(Input for this task Opens)

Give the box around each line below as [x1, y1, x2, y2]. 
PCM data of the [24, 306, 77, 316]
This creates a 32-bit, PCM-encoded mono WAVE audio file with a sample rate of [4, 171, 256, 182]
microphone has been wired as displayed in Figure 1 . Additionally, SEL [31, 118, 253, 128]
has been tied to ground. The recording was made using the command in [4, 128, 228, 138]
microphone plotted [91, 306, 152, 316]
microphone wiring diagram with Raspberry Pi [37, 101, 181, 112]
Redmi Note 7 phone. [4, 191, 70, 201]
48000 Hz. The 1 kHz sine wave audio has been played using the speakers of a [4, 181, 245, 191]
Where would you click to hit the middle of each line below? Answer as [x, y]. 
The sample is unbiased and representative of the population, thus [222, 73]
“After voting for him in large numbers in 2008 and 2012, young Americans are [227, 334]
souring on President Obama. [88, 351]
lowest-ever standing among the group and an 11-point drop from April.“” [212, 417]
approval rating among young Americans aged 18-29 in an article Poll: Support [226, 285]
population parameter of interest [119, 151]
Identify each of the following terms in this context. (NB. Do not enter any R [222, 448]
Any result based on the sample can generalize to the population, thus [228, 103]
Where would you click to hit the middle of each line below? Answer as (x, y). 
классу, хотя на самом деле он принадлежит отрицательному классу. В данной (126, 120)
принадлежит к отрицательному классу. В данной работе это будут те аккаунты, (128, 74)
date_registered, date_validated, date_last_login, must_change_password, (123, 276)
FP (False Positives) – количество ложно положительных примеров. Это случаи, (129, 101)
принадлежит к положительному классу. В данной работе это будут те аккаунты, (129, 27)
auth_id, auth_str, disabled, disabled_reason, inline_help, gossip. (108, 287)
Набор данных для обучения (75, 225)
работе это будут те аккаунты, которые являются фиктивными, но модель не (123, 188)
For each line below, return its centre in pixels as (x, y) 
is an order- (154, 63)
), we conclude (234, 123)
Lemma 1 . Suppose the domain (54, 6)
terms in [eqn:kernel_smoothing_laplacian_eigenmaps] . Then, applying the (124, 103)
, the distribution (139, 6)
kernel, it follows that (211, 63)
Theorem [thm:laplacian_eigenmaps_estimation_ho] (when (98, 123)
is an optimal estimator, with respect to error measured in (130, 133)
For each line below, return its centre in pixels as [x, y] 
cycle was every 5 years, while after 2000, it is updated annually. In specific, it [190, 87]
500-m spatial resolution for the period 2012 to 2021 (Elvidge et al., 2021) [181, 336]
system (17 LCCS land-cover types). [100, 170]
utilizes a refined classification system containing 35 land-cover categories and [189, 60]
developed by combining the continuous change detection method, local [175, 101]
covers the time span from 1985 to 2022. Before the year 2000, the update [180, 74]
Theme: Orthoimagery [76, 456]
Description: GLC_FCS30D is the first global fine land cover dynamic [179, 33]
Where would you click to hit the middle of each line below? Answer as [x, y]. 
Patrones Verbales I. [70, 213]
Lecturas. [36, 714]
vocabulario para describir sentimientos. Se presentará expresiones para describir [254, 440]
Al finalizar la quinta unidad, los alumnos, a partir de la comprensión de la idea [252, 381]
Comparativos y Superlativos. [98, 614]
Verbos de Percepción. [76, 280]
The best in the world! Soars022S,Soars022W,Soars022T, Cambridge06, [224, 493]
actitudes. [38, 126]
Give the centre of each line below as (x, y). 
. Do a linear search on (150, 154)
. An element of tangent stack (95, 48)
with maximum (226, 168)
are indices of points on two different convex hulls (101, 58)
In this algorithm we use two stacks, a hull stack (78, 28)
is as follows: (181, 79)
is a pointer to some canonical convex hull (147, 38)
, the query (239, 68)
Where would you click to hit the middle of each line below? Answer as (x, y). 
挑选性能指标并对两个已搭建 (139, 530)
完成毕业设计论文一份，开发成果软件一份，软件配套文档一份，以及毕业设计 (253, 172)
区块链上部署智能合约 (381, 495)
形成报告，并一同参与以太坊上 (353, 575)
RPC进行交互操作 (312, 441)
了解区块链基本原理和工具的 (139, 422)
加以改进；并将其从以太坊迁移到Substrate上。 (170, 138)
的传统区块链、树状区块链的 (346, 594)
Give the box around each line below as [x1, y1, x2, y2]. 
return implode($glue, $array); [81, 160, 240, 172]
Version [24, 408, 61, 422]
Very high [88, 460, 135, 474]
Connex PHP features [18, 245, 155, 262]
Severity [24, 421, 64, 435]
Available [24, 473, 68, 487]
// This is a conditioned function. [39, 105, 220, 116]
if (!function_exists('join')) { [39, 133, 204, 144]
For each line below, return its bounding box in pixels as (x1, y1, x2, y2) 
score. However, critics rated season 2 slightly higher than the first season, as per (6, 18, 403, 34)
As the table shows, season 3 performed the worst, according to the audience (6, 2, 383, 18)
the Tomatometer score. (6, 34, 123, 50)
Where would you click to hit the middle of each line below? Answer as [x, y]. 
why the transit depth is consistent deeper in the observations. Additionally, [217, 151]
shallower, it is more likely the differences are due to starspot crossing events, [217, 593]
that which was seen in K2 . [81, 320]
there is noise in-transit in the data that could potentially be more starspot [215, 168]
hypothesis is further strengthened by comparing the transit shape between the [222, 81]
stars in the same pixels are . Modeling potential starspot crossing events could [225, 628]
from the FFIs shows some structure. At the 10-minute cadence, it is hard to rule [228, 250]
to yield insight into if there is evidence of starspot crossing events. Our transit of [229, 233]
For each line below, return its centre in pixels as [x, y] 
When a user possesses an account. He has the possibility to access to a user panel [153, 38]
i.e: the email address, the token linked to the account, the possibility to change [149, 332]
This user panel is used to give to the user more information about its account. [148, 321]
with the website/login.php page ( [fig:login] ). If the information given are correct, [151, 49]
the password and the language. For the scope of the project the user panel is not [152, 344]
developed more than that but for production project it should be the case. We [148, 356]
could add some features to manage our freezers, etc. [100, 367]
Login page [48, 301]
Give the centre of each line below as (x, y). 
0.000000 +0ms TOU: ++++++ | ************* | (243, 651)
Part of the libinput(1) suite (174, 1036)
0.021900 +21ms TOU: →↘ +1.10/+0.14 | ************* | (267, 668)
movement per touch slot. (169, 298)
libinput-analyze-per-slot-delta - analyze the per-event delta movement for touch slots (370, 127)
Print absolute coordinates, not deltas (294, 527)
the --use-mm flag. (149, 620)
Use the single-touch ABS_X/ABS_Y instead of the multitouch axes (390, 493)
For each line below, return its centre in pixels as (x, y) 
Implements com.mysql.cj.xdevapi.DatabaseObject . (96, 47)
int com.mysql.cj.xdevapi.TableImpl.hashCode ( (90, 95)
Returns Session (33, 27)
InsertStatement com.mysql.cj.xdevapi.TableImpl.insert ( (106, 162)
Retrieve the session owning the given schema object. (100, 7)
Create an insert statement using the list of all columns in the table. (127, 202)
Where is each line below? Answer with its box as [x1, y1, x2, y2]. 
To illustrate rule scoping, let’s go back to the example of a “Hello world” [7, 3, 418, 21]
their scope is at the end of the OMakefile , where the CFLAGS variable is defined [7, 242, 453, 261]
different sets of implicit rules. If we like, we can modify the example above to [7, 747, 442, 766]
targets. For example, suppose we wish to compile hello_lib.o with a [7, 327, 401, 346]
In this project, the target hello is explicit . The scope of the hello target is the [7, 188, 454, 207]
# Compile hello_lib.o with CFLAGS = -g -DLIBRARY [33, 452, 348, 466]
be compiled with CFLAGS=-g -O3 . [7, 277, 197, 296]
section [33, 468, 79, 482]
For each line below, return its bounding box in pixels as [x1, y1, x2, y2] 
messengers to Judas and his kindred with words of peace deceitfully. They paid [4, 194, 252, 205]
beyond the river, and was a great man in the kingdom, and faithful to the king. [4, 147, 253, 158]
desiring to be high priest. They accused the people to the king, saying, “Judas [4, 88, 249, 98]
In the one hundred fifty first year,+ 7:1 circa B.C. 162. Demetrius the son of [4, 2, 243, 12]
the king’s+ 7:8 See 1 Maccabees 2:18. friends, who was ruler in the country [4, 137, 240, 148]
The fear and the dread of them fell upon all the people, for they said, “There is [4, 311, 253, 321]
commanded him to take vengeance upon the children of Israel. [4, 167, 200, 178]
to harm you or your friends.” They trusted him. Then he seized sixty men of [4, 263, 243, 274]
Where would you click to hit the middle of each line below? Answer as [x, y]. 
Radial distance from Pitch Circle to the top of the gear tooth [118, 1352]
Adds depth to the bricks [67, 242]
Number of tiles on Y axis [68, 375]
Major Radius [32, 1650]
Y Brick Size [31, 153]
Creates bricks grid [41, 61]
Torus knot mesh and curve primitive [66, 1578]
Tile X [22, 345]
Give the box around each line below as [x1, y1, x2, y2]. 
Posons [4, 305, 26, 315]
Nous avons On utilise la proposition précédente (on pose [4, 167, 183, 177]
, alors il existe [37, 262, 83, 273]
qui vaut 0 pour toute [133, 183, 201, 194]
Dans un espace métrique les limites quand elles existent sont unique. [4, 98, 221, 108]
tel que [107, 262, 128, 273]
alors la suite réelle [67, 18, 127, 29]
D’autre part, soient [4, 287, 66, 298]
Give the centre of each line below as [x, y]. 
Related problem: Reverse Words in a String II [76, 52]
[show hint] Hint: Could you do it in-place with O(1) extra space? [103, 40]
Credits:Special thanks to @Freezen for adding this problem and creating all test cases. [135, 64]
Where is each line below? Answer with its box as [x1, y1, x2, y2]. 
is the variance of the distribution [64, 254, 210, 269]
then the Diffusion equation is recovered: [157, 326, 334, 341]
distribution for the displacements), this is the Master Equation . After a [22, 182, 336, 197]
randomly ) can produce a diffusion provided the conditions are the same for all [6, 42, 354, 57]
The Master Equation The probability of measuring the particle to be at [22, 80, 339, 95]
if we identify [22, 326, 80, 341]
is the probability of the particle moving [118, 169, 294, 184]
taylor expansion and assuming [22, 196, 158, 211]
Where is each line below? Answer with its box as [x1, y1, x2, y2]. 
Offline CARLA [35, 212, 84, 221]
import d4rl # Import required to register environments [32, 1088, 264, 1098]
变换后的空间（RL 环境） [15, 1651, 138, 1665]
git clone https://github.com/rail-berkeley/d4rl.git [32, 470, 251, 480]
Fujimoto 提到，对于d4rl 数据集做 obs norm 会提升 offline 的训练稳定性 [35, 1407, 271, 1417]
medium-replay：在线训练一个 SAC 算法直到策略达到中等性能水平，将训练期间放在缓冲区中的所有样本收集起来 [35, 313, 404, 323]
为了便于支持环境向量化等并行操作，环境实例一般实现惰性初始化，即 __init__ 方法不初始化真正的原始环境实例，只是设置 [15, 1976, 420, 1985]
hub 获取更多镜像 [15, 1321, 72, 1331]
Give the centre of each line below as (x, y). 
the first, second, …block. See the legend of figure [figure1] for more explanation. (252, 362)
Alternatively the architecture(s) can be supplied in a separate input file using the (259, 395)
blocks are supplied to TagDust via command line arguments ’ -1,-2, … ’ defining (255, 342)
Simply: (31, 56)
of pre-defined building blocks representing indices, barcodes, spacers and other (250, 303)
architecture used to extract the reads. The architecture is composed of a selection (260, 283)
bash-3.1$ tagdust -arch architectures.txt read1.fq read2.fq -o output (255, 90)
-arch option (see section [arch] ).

(Input for this task Closes)

• **What you will do**
What you return should be the lines from the beginning of the records through the one that contains "This creates a", repeated exactly and with no additions.

• **Exercise result**
Give the box around each line below as [x1, y1, x2, y2]. 
PCM data of the [24, 306, 77, 316]
This creates a 32-bit, PCM-encoded mono WAVE audio file with a sample rate of [4, 171, 256, 182]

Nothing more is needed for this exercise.